=== RECORDS FOR THE EXERCISE ===

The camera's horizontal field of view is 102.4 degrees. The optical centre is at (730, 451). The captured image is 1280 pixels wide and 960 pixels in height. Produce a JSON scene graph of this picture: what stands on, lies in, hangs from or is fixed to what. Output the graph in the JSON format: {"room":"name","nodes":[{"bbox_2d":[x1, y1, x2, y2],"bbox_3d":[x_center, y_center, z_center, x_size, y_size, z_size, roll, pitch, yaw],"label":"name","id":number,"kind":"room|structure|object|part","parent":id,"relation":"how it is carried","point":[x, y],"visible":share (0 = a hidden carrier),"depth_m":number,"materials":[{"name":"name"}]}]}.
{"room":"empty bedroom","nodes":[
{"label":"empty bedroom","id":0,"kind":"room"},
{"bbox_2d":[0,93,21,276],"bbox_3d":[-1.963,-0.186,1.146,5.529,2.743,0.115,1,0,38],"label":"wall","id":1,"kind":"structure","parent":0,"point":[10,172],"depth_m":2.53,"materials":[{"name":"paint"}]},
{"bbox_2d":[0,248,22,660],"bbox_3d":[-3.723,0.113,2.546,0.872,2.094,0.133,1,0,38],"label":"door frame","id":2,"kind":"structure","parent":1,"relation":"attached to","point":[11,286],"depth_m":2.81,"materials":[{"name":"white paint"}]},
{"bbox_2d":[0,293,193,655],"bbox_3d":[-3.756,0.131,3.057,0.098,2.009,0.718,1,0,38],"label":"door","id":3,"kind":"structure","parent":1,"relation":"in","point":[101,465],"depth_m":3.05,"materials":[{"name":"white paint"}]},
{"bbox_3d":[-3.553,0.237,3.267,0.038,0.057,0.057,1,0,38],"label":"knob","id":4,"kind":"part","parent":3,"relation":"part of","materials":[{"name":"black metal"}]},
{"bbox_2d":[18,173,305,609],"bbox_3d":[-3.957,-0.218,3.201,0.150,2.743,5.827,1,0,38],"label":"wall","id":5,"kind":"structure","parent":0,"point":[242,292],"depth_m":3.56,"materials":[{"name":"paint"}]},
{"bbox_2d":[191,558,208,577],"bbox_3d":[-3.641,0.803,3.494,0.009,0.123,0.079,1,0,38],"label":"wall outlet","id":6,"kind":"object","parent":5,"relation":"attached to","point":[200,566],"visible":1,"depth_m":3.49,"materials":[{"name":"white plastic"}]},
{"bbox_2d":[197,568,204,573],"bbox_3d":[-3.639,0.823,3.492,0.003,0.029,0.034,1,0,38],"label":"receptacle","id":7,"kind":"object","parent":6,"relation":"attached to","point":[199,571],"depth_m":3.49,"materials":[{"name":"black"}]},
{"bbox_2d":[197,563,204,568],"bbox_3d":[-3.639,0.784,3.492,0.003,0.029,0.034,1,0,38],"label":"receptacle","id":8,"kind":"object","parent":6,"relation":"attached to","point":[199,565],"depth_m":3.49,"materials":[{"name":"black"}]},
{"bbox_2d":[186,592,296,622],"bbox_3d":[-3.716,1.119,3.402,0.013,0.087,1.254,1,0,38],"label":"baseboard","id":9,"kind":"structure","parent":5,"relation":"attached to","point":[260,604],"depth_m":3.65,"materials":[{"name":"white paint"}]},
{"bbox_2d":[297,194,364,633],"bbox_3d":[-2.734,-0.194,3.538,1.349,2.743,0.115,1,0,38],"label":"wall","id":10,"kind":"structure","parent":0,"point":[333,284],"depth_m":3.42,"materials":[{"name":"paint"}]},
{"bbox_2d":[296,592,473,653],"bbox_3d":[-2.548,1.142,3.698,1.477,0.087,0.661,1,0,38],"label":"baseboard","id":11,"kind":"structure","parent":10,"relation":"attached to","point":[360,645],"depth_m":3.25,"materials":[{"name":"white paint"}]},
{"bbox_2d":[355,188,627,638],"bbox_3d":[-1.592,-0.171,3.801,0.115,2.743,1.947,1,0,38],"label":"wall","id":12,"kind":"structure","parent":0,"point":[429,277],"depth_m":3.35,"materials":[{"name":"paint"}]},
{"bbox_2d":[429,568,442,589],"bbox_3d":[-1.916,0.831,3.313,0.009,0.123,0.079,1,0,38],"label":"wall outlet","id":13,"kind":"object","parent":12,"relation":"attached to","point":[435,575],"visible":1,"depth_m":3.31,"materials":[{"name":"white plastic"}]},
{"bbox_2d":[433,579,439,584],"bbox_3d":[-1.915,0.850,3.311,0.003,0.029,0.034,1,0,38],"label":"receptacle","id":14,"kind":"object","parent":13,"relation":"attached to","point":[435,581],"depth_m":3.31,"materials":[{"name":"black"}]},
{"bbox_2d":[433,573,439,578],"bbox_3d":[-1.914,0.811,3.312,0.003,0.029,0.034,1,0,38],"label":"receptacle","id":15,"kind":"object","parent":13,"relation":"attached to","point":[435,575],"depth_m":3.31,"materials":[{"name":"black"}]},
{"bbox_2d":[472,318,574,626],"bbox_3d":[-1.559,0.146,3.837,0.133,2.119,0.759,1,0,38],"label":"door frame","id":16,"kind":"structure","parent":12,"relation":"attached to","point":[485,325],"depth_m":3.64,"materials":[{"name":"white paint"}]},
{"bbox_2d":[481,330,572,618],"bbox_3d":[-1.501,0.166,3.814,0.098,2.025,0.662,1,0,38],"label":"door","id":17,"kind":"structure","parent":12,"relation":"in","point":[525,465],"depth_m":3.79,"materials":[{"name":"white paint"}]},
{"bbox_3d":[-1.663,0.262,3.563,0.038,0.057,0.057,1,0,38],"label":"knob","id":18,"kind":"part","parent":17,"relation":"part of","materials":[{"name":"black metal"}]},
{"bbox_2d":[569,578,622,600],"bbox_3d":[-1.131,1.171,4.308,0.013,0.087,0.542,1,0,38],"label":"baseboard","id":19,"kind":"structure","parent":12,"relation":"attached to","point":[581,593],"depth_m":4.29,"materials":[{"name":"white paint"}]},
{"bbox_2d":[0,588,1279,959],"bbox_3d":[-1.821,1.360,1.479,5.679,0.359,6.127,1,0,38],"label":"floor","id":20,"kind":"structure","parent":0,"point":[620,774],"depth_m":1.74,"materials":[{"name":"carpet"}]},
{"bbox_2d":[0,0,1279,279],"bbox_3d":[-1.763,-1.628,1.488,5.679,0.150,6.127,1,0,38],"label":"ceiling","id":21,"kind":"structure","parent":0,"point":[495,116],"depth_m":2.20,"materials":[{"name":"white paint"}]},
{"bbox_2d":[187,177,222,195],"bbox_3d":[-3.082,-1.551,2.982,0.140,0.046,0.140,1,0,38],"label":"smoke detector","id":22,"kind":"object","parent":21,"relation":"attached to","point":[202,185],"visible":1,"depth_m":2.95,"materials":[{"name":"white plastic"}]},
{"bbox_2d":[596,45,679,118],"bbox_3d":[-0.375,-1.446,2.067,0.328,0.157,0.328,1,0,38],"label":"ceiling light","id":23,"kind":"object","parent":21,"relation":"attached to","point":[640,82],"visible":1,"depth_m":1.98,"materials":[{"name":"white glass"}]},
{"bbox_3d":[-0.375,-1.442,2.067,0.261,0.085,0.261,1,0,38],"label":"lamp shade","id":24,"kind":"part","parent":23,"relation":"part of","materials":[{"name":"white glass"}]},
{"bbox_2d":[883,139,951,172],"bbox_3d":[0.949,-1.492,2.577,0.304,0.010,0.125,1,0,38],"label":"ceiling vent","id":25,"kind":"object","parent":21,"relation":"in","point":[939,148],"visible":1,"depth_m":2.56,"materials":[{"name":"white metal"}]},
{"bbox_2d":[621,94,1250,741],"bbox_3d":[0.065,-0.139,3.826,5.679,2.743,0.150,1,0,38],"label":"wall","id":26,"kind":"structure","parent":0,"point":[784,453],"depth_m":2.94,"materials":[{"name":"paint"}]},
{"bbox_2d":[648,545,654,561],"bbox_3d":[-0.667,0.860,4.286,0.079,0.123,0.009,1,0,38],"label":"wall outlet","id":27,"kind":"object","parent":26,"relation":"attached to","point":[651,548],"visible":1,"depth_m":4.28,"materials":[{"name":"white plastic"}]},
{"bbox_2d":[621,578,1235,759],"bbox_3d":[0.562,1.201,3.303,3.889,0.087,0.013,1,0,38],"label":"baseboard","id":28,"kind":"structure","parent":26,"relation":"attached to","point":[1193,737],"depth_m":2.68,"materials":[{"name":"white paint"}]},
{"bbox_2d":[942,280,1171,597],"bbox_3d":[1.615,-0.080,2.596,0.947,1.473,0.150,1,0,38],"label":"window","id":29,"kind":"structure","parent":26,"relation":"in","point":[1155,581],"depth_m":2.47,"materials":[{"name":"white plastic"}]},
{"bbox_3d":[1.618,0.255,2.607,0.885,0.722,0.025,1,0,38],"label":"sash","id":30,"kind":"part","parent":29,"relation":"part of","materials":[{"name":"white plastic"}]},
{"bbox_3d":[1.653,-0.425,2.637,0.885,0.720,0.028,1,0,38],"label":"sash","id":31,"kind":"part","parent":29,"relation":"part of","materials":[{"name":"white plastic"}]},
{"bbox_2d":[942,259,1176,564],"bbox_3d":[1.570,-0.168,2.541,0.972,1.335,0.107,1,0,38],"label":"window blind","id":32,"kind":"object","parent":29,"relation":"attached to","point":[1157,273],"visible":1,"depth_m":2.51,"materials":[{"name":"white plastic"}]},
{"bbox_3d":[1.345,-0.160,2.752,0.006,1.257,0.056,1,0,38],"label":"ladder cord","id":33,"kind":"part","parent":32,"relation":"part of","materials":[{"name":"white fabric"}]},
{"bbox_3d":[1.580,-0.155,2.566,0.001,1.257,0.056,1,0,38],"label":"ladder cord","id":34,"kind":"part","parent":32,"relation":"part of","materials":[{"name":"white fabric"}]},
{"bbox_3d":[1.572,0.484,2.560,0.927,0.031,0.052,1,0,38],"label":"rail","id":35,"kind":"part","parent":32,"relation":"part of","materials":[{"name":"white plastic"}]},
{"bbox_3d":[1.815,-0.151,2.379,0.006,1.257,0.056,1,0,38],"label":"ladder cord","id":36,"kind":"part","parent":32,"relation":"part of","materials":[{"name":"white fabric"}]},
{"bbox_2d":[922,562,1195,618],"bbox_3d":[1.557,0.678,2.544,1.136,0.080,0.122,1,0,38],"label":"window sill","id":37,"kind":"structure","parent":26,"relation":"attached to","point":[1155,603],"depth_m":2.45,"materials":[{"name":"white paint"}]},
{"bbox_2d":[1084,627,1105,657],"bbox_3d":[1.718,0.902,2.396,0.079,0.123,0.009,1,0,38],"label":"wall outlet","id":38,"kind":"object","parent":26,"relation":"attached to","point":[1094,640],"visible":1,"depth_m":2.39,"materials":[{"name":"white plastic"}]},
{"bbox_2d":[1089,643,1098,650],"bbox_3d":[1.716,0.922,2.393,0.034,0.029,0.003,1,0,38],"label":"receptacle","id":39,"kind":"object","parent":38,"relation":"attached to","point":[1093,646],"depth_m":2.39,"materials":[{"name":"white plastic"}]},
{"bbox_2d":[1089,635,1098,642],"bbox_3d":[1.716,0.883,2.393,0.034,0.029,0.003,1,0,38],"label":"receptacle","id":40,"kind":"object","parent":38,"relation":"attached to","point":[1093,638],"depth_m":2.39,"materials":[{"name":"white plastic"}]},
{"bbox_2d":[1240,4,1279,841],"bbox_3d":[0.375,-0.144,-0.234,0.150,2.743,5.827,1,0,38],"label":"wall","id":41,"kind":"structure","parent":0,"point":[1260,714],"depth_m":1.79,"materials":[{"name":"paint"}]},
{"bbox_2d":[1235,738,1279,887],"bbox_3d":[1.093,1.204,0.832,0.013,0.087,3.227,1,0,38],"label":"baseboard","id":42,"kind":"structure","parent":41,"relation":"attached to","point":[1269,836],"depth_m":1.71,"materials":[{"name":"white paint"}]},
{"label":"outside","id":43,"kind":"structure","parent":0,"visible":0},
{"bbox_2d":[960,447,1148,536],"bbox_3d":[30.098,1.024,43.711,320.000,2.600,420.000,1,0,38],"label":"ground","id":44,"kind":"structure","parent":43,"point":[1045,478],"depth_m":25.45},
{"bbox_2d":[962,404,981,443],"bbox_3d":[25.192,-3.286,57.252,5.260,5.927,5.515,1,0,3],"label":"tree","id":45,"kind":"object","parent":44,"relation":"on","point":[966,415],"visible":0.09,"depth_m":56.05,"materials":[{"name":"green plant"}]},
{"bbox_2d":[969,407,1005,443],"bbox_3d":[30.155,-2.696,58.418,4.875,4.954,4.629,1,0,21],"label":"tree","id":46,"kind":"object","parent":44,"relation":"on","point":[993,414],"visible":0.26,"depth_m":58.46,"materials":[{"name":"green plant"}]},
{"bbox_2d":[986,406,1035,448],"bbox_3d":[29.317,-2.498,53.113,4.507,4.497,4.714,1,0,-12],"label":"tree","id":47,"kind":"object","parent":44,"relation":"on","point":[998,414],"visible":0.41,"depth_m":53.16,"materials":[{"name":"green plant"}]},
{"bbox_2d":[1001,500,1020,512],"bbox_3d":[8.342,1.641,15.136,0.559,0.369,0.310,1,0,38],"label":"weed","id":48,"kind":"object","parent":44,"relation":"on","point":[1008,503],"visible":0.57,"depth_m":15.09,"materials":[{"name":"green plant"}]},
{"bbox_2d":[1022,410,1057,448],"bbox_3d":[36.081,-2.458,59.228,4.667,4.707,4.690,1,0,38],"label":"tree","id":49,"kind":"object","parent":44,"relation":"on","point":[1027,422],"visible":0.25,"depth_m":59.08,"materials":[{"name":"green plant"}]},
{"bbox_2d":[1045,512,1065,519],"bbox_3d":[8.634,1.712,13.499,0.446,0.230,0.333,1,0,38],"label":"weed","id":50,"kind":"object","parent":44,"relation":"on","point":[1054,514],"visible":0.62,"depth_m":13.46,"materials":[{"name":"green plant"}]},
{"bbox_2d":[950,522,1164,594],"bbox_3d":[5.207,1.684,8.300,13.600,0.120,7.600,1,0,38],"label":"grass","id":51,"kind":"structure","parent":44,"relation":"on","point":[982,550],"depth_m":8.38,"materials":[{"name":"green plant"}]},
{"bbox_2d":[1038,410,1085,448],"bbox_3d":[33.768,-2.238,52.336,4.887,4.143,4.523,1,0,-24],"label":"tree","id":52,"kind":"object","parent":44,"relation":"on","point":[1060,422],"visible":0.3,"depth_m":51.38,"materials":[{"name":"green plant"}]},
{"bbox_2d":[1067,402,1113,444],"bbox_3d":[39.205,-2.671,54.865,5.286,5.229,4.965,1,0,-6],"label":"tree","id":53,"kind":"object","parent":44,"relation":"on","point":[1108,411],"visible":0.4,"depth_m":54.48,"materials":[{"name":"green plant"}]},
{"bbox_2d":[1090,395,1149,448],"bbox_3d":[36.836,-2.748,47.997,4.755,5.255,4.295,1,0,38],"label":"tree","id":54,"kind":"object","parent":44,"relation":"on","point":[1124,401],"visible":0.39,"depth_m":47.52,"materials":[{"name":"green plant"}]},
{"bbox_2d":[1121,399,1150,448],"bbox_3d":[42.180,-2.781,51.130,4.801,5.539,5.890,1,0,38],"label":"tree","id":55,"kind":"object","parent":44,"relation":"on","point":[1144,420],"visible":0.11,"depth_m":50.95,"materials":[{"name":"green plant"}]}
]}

===

▶ _WHAT YOU HAVE TO DO_: Your answer should consist of all lines in the listing above that contain "knob".

▶ _SOLUTION TO THE PROBLEM_:
{"bbox_3d":[-3.553,0.237,3.267,0.038,0.057,0.057,1,0,38],"label":"knob","id":4,"kind":"part","parent":3,"relation":"part of","materials":[{"name":"black metal"}]},
{"bbox_3d":[-1.663,0.262,3.563,0.038,0.057,0.057,1,0,38],"label":"knob","id":18,"kind":"part","parent":17,"relation":"part of","materials":[{"name":"black metal"}]},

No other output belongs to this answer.